• Problem statement
From the line with "class BinaryExpression [102, 346, 228, 361]" through the line with "Namespaces [6, 154, 90, 170]", inclusive, return each line of the data below exactly and leave the rest out.
= Beginning of Section =
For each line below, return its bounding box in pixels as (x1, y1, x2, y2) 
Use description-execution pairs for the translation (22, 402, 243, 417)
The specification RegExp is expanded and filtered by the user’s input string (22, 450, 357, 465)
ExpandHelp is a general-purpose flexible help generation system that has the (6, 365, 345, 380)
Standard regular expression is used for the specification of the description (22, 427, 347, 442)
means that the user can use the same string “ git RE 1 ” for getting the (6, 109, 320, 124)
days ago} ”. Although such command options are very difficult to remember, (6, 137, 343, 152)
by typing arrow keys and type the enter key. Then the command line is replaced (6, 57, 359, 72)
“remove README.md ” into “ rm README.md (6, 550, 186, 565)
= End of Section =
= Beginning of Section =
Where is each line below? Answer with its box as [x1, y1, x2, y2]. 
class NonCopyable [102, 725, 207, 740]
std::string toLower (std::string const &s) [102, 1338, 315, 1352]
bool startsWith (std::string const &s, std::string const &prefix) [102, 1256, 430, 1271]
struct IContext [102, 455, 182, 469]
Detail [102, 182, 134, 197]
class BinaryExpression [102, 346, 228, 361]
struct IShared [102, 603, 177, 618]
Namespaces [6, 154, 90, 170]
= End of Section =
• Result of the task
class BinaryExpression [102, 346, 228, 361]
struct IShared [102, 603, 177, 618]
Namespaces [6, 154, 90, 170]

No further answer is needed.